Writer, researcher and entrepreneur Margot Lee Shetterly will deliver the annual Louis L. Redding Lecture at 6 p.m. on Tuesday, March 14, in the Multipurpose Room of the Trabant University Center on the University of Delaware campus in Newark.
Shetterly is the author of Hidden Figures: The American Dream and the Untold Story of the Black Women Mathematicians Who Helped Win the Space Race. The New York Times bestseller was turned into a film, currently in theaters, starring Taraji P. Henson (Empire), Octavia Spencer, Janelle Monae, Kirsten Dunst and Kevin Costner.
Shetterly will talk about race, gender, science and the history of technology. She will show the surprising ways that women and people of color have contributed to American innovation while pursuing the American Dream.
The lecture is free and open to the public. Those who plan to attend are asked to RSVP by March 1 at this website.
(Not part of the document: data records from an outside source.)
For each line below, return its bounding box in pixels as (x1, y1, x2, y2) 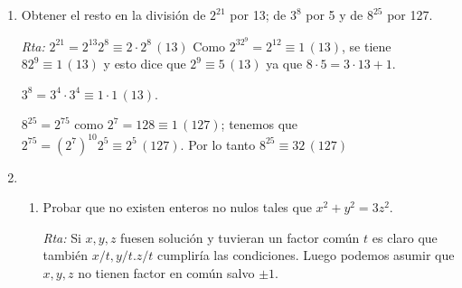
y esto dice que (103, 54, 186, 73)
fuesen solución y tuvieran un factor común (120, 228, 360, 246)
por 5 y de (306, 5, 363, 23)
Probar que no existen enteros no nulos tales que (42, 198, 312, 217)
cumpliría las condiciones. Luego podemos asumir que (157, 246, 455, 265)
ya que (266, 54, 303, 73)
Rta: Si (42, 228, 81, 246)
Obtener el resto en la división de (21, 5, 206, 23)
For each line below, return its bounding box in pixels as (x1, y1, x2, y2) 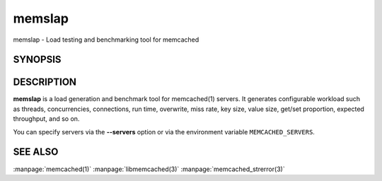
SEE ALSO (13, 146, 59, 158)
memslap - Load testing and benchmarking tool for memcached (13, 35, 199, 44)
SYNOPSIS (13, 54, 62, 66)
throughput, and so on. (13, 115, 80, 123)
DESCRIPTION (13, 76, 77, 88)
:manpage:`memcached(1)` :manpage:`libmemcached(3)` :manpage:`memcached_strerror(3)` (13, 165, 286, 173)
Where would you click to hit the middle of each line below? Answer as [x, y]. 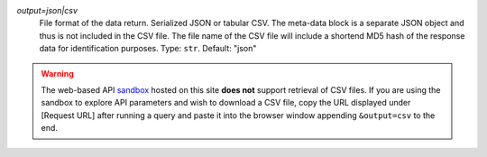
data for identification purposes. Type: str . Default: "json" [148, 49]
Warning [57, 73]
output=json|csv [47, 10]
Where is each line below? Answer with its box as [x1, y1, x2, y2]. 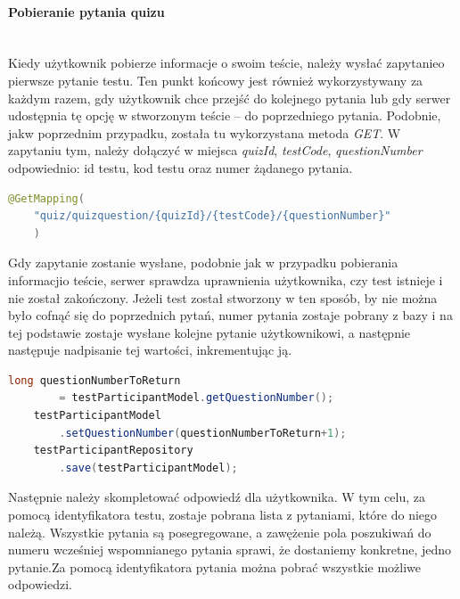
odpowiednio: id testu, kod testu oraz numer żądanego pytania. [8, 158, 353, 176]
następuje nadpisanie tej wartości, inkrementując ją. [8, 341, 292, 359]
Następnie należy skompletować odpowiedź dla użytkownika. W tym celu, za [8, 488, 425, 506]
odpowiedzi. [8, 575, 72, 594]
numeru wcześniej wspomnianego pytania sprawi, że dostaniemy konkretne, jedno [8, 540, 452, 559]
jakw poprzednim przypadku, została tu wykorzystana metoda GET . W [8, 123, 401, 142]
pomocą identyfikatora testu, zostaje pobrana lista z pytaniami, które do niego [8, 505, 438, 524]
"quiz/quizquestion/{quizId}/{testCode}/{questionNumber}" [33, 209, 391, 223]
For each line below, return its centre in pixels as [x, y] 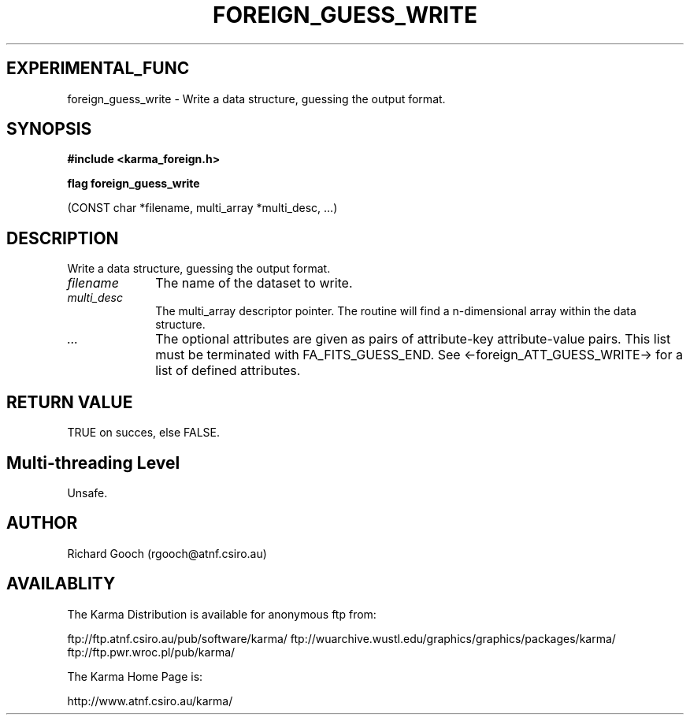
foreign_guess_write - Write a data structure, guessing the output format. [256, 98]
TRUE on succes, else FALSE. [144, 433]
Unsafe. [87, 492]
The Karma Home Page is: [135, 676]
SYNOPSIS [49, 129]
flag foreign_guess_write [134, 184]
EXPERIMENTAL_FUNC [98, 69]
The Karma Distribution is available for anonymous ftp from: [222, 614]
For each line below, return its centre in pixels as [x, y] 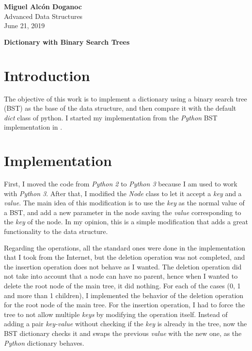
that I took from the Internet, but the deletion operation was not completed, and [125, 257]
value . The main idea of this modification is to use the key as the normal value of [124, 203]
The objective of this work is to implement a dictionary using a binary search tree [126, 98]
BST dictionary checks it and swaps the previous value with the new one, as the [123, 333]
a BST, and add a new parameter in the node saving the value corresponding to [123, 212]
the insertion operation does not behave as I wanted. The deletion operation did [123, 266]
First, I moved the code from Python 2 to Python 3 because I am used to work [121, 184]
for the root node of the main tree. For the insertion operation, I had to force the [125, 305]
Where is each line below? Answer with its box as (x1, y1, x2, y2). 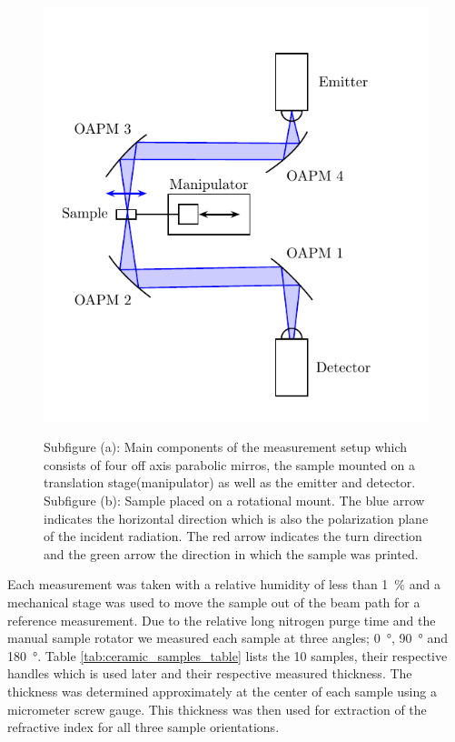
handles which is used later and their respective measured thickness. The (7, 664, 412, 683)
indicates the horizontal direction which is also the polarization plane (44, 508, 429, 527)
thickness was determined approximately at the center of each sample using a (7, 681, 437, 700)
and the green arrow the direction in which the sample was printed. (44, 544, 419, 563)
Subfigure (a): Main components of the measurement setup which (44, 437, 408, 456)
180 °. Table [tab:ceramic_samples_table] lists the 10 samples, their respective (7, 646, 448, 665)
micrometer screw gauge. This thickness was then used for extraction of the (7, 699, 427, 718)
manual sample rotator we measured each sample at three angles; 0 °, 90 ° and (7, 628, 448, 647)
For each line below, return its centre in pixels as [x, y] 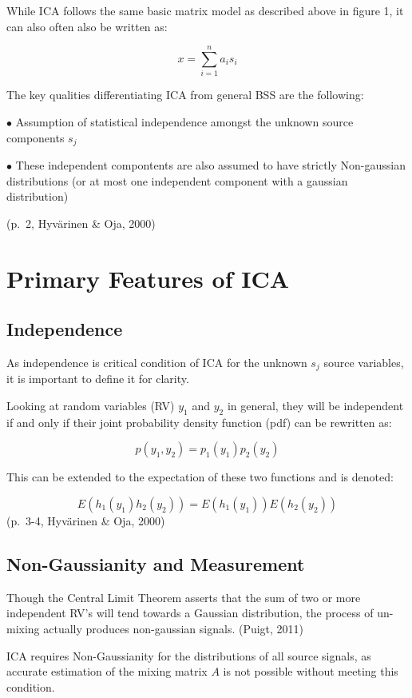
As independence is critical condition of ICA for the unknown [157, 362]
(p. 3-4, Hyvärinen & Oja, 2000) [86, 520]
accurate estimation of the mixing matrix [107, 671]
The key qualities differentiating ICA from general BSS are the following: [185, 95]
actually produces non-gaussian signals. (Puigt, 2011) [174, 628]
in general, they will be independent [315, 405]
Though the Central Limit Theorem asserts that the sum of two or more [184, 597]
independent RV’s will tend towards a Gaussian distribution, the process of [190, 613]
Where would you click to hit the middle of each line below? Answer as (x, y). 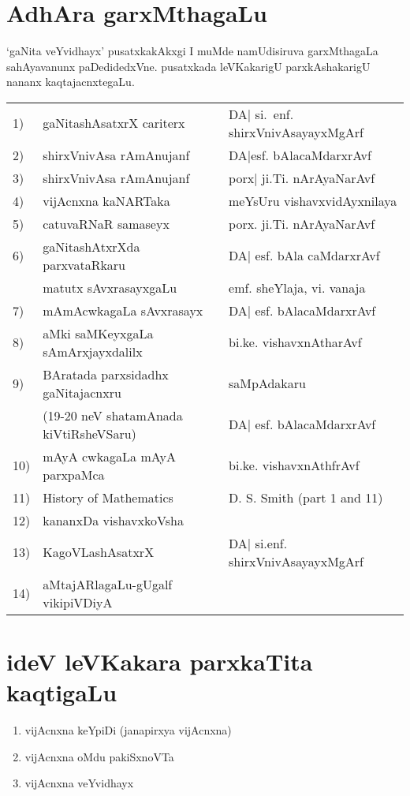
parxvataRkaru (84, 264)
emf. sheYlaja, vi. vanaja (297, 287)
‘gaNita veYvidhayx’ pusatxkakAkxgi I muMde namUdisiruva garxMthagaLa (192, 51)
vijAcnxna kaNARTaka (106, 200)
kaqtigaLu (62, 692)
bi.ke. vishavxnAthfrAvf (294, 465)
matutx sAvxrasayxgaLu (110, 287)
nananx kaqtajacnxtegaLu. (71, 82)
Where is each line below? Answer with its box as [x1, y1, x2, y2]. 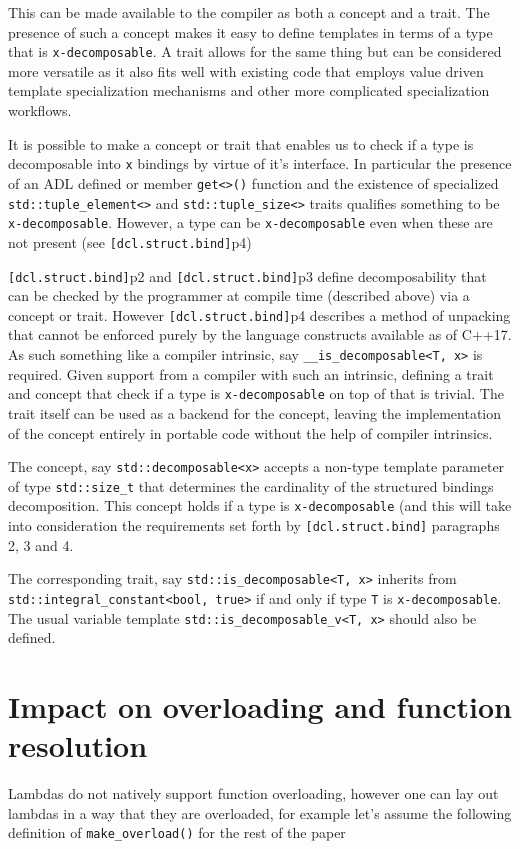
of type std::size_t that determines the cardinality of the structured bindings [8, 475, 494, 496]
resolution [8, 725, 148, 766]
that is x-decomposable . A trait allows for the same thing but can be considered [8, 41, 502, 62]
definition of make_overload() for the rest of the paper [8, 822, 346, 843]
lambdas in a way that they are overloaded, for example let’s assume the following [8, 802, 512, 823]
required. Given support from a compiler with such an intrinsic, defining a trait [8, 363, 494, 384]
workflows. [8, 100, 72, 121]
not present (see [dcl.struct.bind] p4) [8, 231, 252, 252]
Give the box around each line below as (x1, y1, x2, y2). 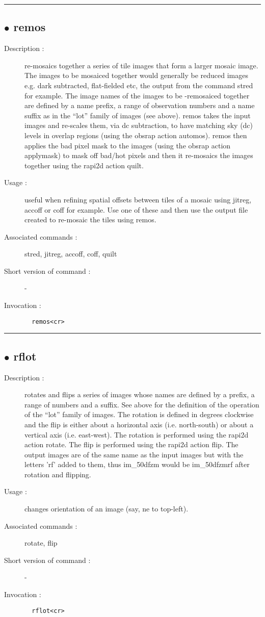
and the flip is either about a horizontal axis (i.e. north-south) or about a (24, 419, 254, 429)
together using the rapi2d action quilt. (24, 160, 144, 170)
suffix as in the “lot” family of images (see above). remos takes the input (24, 110, 251, 120)
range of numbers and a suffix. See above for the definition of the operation (24, 399, 259, 409)
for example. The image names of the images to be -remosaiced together (24, 90, 250, 100)
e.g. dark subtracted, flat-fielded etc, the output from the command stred (24, 80, 253, 90)
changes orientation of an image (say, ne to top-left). (24, 503, 189, 514)
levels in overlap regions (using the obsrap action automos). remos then (24, 130, 247, 140)
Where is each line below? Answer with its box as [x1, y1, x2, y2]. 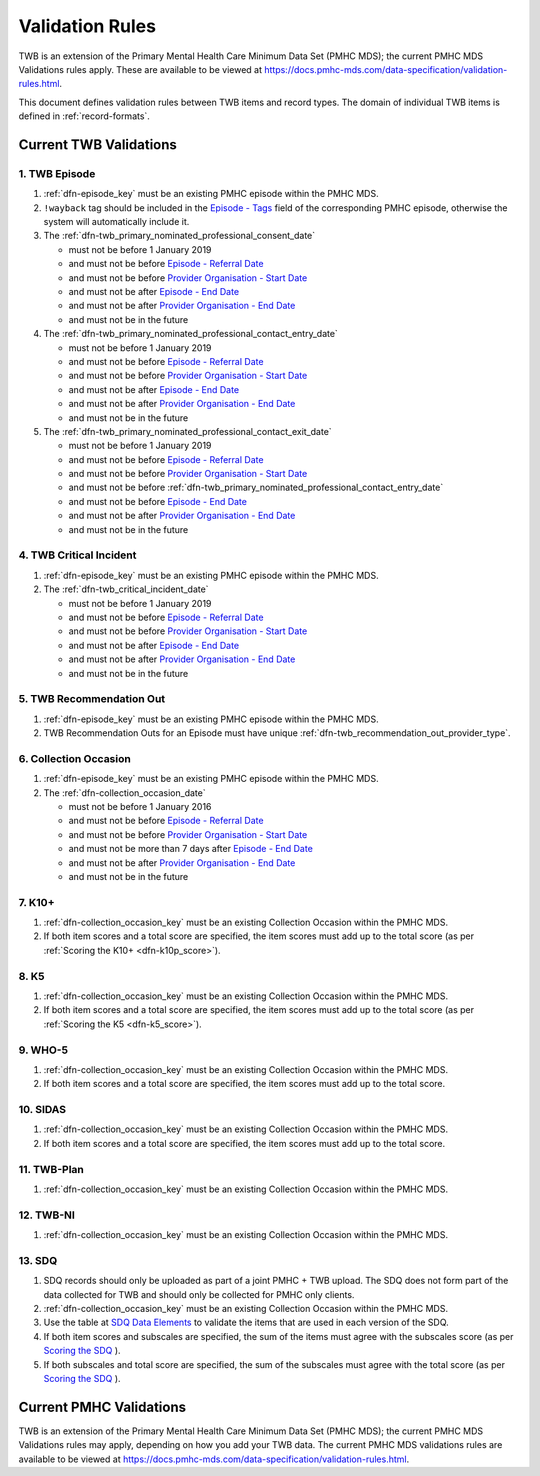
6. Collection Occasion [18, 751, 132, 765]
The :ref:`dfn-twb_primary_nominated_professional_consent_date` [43, 230, 316, 242]
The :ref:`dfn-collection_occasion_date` [43, 786, 206, 799]
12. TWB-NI [18, 1208, 75, 1222]
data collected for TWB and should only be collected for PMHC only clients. [43, 1288, 355, 1300]
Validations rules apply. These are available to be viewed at [18, 63, 263, 75]
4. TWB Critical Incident [18, 548, 137, 562]
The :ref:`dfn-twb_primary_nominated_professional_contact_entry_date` [43, 328, 339, 340]

Shetterly is also the founder of the Human Computer Project, a digital archive of the stories of NASA’s African-American “Human Computers” whose work tipped the balance in favor of the United States in World War II, the Cold War, and the Space Race.
Shetterly’s father was among the early generation of black NASA engineers and scientists, and she had direct access to NASA executives and the women featured in the book. She grew up around the historically black Hampton College, where the women in Hidden Figures studied.
In addition to Shetterly’s lecture, the University will recognize the recipients of the Louis L. Redding Diversity Award and the Louis L. Redding Scholar Award at the event. More information about the awards and the nomination process is available on the University’s diversity website.
Coinciding with Shetterly’s visit, the University of Delaware Library will mount a special exhibition featuring women of color in the fields of science, technology, engineering and mathematics (STEM).
The Louis L. Redding lecture honors the late civil rights pioneer, a prominent lawyer in Wilmington, Delaware, whose work led to educational opportunities for African American students in the state and nation. In 2013, the University dedicated a new residence hall named in his honor.